WALLACE, Circuit Judge:

After a non-jury trial before a United States magistrate, Szado was convicted of operating a Canadian vessel unlawfully engaged in fishing within the exclusive economic zone of the United States, in violation of 16 U.S.C. § 1857(2)(B), and of interfering with the United States Coast Guard, in violation of 16 U.S.C. § 1857(1)(D) and (E). Szado subsequently appealed to the district court, contending that (1) he was denied his constitutional right to trial by jury; (2) the government failed to present sufficient evidence of a violation of 16 U.S.C. § 1857(1)(D) and (E); and (3) the magistrate abused his discretion in sentencing him to a term of imprisonment. The district court entered an order reversing Szado’s conviction, concluding that Szado *391 had been denied his right to a jury trial. The district court declined to address Sza-do’s other two contentions of error. Szado then filed a motion for reconsideration, requesting the district court to rule on the sufficiency of the evidence issue. He contended that the district court’s failure to decide whether the evidence at the first trial was sufficient compromised his double jeopardy rights under the fifth amendment. He argued that if, as he claims, the evidence was insufficient on the subsection (D) and (E) charges, the new trial on those charges would constitute a second trial for the same offense. The district court, however, declined to reconsider its prior order and denied Szado’s motion. This appeal followed. We reverse and remand.

I

The first issue we must address is whether we have jurisdiction to entertain Szado’s appeal: whether the district court’s order from which Szado appeals is a final, appeal-able order within the meaning of 28 U.S.C. § 1291.

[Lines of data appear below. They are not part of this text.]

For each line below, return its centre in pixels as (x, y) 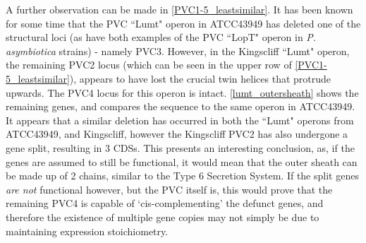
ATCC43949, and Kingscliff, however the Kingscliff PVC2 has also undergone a (177, 134)
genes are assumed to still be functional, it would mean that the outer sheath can (182, 161)
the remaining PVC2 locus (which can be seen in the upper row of (149, 65)
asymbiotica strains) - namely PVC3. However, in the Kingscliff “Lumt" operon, (178, 51)
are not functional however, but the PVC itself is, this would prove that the (169, 189)
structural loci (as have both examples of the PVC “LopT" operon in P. (161, 37)
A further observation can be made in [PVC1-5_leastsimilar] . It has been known (179, 9)
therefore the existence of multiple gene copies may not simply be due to (163, 217)
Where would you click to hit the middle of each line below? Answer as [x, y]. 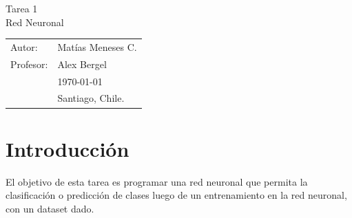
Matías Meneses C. [97, 46]
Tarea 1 [22, 8]
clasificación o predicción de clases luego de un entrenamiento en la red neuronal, [176, 195]
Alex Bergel [82, 64]
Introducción [68, 148]
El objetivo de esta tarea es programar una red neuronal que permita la [157, 181]
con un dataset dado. [50, 208]
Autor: [24, 46]
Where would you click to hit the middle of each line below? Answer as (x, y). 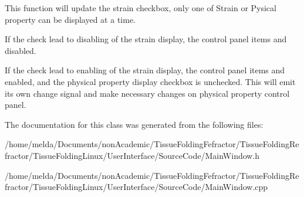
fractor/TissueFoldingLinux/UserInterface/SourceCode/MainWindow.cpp (136, 187)
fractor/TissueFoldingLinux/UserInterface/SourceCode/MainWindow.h (132, 155)
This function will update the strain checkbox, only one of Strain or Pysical (141, 8)
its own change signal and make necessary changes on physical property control (147, 93)
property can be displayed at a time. (70, 19)
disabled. (21, 50)
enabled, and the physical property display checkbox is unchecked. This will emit (150, 81)
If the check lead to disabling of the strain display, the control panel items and (146, 39)
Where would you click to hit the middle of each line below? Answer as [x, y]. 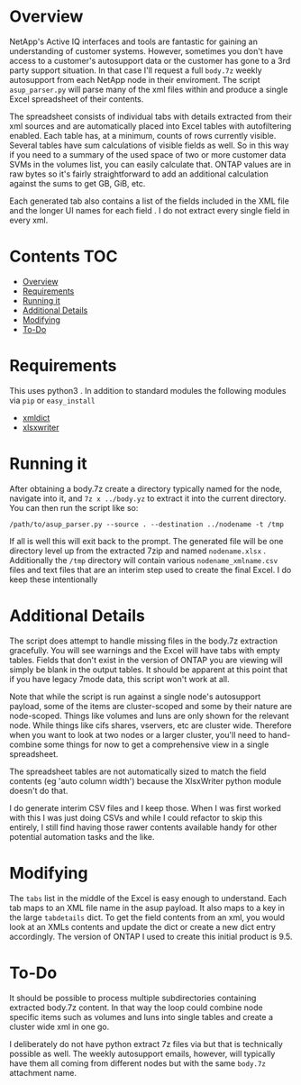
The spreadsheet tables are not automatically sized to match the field [138, 771]
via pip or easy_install [52, 400]
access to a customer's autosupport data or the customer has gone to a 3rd [150, 60]
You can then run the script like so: [74, 507]
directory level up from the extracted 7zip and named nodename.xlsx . [138, 551]
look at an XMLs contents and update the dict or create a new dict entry [143, 926]
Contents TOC [64, 256]
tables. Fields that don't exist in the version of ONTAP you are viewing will [146, 660]
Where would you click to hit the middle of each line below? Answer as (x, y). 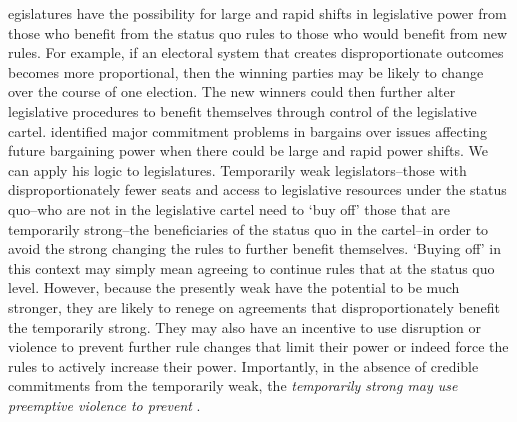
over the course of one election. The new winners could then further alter (232, 91)
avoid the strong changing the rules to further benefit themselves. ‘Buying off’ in (255, 248)
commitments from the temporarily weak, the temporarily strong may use (233, 385)
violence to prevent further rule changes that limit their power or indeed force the (258, 346)
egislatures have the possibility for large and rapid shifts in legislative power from (257, 13)
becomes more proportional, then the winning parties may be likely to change (246, 71)
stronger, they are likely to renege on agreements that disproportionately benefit (254, 306)
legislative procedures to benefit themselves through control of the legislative (242, 110)
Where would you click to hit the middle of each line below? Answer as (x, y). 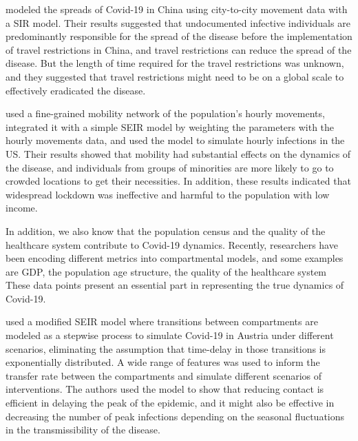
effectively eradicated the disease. (76, 90)
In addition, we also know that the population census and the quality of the (166, 230)
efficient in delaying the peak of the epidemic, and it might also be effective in (170, 403)
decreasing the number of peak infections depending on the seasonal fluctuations (175, 416)
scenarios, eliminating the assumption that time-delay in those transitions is (166, 348)
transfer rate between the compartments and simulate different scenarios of (164, 375)
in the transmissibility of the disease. (83, 430)
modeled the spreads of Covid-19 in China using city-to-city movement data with (177, 9)
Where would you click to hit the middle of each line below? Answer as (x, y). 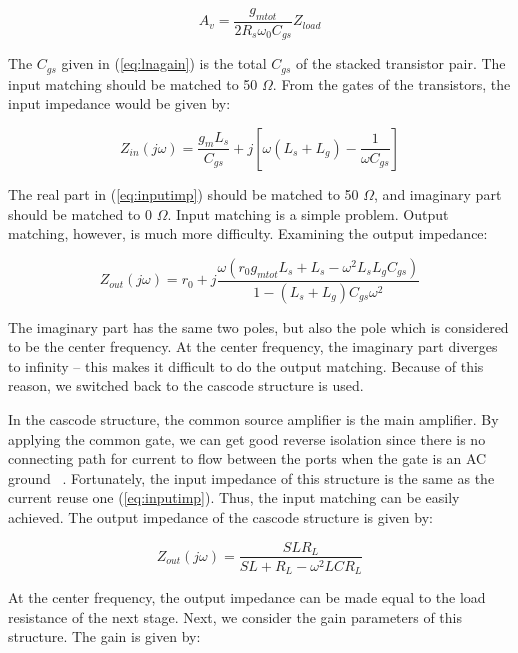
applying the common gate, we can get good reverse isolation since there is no (247, 438)
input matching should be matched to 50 (133, 83)
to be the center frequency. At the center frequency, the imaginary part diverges (253, 346)
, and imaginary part (438, 193)
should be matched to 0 (80, 213)
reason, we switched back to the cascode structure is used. (186, 385)
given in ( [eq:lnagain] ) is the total (164, 63)
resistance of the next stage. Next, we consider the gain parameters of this (235, 616)

“Finality as a condition of review is an historic characteristic of federal appellate procedure.” Cobbledick v. United States, 309 U.S. 323, 324, 60 S.Ct. 540, 541, 84 L.Ed. 783 (1940). Thus, pursuant to 28 U.S.C. § 1291, our jurisdiction is limited to “appeals from all final decisions of the district courts of the United States.” The finality of section 1291 “has been particularly stringent in criminal prosecutions because the delays and disruptions attendant upon intermediate appeal, which the rule is designed to avoid, are especially inimical to the effective and fair administration of the criminal law.” Abney v. United States, 431 U.S. 651, 657, 97 S.Ct. 2034, 2039, 52 L.Ed.2d 651 (1977) (Abney) (internal quotations omitted); see also Flanagan v. United States, 465 U.S. 259, 264, 104 S.Ct. 1051, 1054, 79 L.Ed.2d 288 (1984) (Flanagan).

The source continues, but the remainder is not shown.